For a rough comparison to traditional ratings, here are distributions of minisat-hardness for a set of 1 million puzzles sampled using a controlled-bias generator, grouped by floor(SE rating):

Code: Select all: Distribution of Minisat-Hardness of Unbiased Puzzles by SE Range SE=1 SE=2 SE=3 SE=4 SE=5 SE=6 SE=7 SE=8 SE=9 ------------------------------------------------------------------------------- Lowest 0 0.0 1.0 0.9 0.9 0.9 1.0 1.9 4.2 25th Percentile 0 0.0 1.9 1.4 1.0 1.8 2.5 4.9 7.8 Median 0 0.0 2.5 1.9 1.2 2.5 3.4 6.0 9.2 75th Percentile 0 0.0 3.4 2.7 1.9 3.5 4.5 7.3 10.8 Highest 0 12.7 13.4 13.6 12.3 16.0 20.2 20.1 20.5

It's interesting to note that puzzles in the SE4/5 range tend to be easier than SE3 puzzles as far as minisat is concerned. But after that the relationship trends as expected. Here is an extension of this relationship using puzzles from the hardest DB instead of the controlled-bias generator since this samples few very hard puzzles (all of these were evaluated over 1000 puzzle permutations):

Code: Select all: Distribution of Minisat-Hardness of Hardest DB Puzzles by SE Range SE10.5-11.0 SE11.0-11.5 SE11.5+ ------------------------------------------------------------------- Lowest 19.2 20.8 52.6 25th Percentile 45.5 47.9 73.8 Median 52.4 56.3 78.7 75th Percentile 60.1 65.4 86.1 Highest 117.5 125.9 123.9

So there is at the same time significant correlation between SE rating and minisat rating, but also significant variation. At the moment I have the hunches in the bullets above to explain the differences, but no great ideas for how to validate them.

Note that the highest minisat-rated puzzle in the hardest DB has a rating of 125.9 as shown above, but it's not terribly hard to find puzzles with still-higher minisat ratings. For example, here are some exemplars from minisat-hard clusters:

Code: Select all: Minisat SER 38.1.....16...8.....2..........4..9....5.13.........458..6.35......2..79.5....... 126.1 11.1/1.2/1.2 ..........839......69..3.......5..41...2......96..85......7...4.5.8..3......2..1. 127.0 9.8/9.8/2.6 98.76....7...9.6....6..5...5..9..........4.3...865.9...2......4..754.8.........1. 130.2 11.3/11.3/10.5 .....8..7....1..9....6...28.19....4.6.........54...93....2.6....95.3........5..1. 150.0 11.2/11.2/2.6

It's possible that at these extremes I'm just selecting puzzles that interact really badly with minisat's heuristics. But it would be interesting to hear what expert puzzle analysts have to say about them!

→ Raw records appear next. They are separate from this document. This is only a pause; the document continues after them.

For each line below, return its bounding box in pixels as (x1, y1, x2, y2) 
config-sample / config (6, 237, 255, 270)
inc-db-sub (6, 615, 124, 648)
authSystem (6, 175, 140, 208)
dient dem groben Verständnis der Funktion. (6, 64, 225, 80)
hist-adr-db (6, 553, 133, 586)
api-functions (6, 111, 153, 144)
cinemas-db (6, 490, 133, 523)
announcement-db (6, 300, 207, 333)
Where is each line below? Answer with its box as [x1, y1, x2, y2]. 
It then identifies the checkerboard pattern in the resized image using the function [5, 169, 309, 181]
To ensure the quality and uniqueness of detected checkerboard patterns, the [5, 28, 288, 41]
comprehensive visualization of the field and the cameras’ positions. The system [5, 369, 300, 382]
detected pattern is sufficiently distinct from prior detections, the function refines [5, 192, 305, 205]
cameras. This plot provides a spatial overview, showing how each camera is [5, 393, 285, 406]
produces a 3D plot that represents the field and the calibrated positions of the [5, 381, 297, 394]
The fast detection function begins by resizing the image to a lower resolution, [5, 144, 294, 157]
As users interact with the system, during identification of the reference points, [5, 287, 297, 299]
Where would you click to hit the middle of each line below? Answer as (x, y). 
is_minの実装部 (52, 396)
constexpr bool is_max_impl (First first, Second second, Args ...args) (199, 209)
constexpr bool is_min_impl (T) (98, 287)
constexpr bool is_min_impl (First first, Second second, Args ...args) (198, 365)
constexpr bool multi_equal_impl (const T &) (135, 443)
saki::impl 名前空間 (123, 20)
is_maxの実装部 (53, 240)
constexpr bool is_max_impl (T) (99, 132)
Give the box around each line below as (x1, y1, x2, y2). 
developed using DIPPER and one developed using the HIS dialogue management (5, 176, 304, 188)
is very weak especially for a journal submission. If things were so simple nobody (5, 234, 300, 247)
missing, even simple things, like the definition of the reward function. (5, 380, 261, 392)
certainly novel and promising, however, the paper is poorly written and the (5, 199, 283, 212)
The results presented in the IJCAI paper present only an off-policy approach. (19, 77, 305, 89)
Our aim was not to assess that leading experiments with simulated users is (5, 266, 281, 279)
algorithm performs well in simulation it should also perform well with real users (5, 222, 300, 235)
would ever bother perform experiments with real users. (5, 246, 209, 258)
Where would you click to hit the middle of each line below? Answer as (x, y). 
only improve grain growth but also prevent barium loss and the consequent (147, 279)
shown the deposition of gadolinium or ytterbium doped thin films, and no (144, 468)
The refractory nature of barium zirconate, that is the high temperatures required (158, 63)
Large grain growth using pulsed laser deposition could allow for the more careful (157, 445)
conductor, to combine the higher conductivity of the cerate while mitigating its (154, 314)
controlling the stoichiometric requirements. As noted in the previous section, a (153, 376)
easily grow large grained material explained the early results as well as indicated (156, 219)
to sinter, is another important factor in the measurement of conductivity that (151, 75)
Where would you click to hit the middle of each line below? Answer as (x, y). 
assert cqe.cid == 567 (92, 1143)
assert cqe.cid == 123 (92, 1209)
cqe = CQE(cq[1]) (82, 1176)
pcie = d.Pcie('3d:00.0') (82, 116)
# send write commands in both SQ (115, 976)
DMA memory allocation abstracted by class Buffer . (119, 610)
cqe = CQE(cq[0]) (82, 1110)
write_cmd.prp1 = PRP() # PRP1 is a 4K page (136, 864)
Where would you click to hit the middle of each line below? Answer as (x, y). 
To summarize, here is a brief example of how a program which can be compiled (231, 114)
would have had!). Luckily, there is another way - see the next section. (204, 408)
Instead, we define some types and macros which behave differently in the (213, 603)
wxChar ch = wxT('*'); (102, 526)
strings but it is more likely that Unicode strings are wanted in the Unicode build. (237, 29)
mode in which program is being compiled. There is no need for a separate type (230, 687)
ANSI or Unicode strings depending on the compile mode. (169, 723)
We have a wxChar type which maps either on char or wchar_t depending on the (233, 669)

by **tarek** » Wed Jul 22, 2020 1:27 pm

You are correct that with Uniqueness techniques inclusion in most resolution rules, that there will be puzzles that appear hard for mini-sat which fall to what appears to be much simpler technique.

You got got correctly as well when you said that there is (despite the above) there is a correlation between you mini-sat hardness and SER.

If our goal is (Which it has been for the past 14 years) is to defeat SER as we consider it the current "yardstick" to rate puzzle difficulty, then mini-sat will be a fresh & new angle take on this.

suxrat9, suxratt, q1,q2 were all different ways of attacking the problem and would usually screen a large group of candidates prior to rating them by SE with a great degree of success.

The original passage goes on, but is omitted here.